Extracted entries:
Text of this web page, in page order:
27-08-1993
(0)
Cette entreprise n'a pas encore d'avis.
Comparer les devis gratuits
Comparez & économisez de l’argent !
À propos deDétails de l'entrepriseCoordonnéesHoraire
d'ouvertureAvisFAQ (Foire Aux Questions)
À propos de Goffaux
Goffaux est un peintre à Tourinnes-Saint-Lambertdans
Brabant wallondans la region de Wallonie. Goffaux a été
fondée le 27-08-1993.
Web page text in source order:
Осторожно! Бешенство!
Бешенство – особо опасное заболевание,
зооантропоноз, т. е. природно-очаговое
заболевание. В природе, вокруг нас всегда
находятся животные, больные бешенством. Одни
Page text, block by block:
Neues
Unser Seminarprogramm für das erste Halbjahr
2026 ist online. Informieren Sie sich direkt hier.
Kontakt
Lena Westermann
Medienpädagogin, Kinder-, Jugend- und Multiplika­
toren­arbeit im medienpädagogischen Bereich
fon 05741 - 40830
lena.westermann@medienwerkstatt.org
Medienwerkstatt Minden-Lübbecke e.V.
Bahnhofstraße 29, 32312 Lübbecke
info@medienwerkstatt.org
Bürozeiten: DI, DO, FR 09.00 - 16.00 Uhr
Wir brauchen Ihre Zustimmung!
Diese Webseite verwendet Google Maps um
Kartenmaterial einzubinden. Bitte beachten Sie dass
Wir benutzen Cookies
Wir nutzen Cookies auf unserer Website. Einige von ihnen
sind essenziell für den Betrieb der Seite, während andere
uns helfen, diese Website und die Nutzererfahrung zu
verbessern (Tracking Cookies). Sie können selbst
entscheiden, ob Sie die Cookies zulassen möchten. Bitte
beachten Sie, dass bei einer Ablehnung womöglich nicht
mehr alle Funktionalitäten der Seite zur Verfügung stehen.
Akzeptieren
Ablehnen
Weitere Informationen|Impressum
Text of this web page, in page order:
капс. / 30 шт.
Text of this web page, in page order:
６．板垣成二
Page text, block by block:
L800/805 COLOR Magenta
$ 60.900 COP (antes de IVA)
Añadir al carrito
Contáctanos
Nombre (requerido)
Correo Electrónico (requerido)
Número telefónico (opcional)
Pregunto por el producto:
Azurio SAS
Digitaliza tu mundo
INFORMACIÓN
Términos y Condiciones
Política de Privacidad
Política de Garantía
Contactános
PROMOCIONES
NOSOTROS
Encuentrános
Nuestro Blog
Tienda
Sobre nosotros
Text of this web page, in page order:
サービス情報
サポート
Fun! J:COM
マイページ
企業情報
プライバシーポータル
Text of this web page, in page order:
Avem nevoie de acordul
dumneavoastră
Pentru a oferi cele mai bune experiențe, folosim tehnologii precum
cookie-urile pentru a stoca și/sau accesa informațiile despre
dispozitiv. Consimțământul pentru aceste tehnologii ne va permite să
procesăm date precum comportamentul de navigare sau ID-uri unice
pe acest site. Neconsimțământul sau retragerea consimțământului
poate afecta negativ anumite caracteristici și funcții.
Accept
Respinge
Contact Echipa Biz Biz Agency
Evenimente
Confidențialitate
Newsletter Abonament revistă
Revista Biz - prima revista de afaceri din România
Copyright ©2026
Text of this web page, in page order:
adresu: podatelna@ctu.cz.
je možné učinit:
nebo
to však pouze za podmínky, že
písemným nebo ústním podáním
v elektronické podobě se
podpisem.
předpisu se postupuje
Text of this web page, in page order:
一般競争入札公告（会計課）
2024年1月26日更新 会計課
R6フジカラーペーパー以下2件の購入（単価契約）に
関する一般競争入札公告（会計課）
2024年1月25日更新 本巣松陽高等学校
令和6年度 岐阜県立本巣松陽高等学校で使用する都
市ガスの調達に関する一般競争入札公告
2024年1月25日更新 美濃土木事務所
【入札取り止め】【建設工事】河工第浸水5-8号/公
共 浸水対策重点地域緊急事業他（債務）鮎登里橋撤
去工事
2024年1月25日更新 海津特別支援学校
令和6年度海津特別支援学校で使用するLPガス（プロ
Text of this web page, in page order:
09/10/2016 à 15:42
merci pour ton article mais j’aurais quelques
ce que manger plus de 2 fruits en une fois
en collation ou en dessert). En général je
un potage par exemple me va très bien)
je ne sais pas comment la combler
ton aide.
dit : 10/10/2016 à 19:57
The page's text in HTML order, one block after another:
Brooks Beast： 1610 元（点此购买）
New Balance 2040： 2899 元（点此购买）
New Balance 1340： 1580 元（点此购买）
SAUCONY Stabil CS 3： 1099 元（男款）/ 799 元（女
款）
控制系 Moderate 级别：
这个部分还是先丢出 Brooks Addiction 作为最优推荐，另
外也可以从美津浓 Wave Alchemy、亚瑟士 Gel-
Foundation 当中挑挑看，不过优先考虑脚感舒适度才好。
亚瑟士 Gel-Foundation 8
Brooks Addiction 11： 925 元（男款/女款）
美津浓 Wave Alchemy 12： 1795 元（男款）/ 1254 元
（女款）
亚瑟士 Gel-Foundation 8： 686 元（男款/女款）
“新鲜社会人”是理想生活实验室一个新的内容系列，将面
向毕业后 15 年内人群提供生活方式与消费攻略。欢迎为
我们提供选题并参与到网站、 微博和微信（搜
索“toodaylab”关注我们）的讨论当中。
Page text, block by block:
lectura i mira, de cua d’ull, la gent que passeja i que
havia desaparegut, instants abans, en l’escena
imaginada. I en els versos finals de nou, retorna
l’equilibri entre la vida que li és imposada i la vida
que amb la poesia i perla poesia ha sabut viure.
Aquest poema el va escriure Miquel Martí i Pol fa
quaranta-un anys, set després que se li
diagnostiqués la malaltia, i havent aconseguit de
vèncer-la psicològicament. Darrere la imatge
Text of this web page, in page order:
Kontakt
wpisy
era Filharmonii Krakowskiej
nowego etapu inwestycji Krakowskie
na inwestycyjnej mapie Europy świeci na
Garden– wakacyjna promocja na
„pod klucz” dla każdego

Directions for this task: Return only the stretch of the material above from the line holding "beachten Sie, dass" through the line holding "Pentru a oferi", copied exactly.

Answer area:
beachten Sie, dass bei einer Ablehnung womöglich nicht
mehr alle Funktionalitäten der Seite zur Verfügung stehen.
Akzeptieren
Ablehnen
Weitere Informationen|Impressum
Text of this web page, in page order:
капс. / 30 шт.
Text of this web page, in page order:
６．板垣成二
Page text, block by block:
L800/805 COLOR Magenta
$ 60.900 COP (antes de IVA)
Añadir al carrito
Contáctanos
Nombre (requerido)
Correo Electrónico (requerido)
Número telefónico (opcional)
Pregunto por el producto:
Azurio SAS
Digitaliza tu mundo
INFORMACIÓN
Términos y Condiciones
Política de Privacidad
Política de Garantía
Contactános
PROMOCIONES
NOSOTROS
Encuentrános
Nuestro Blog
Tienda
Sobre nosotros
Text of this web page, in page order:
サービス情報
サポート
Fun! J:COM
マイページ
企業情報
プライバシーポータル
Text of this web page, in page order:
Avem nevoie de acordul
dumneavoastră
Pentru a oferi cele mai bune experiențe, folosim tehnologii precum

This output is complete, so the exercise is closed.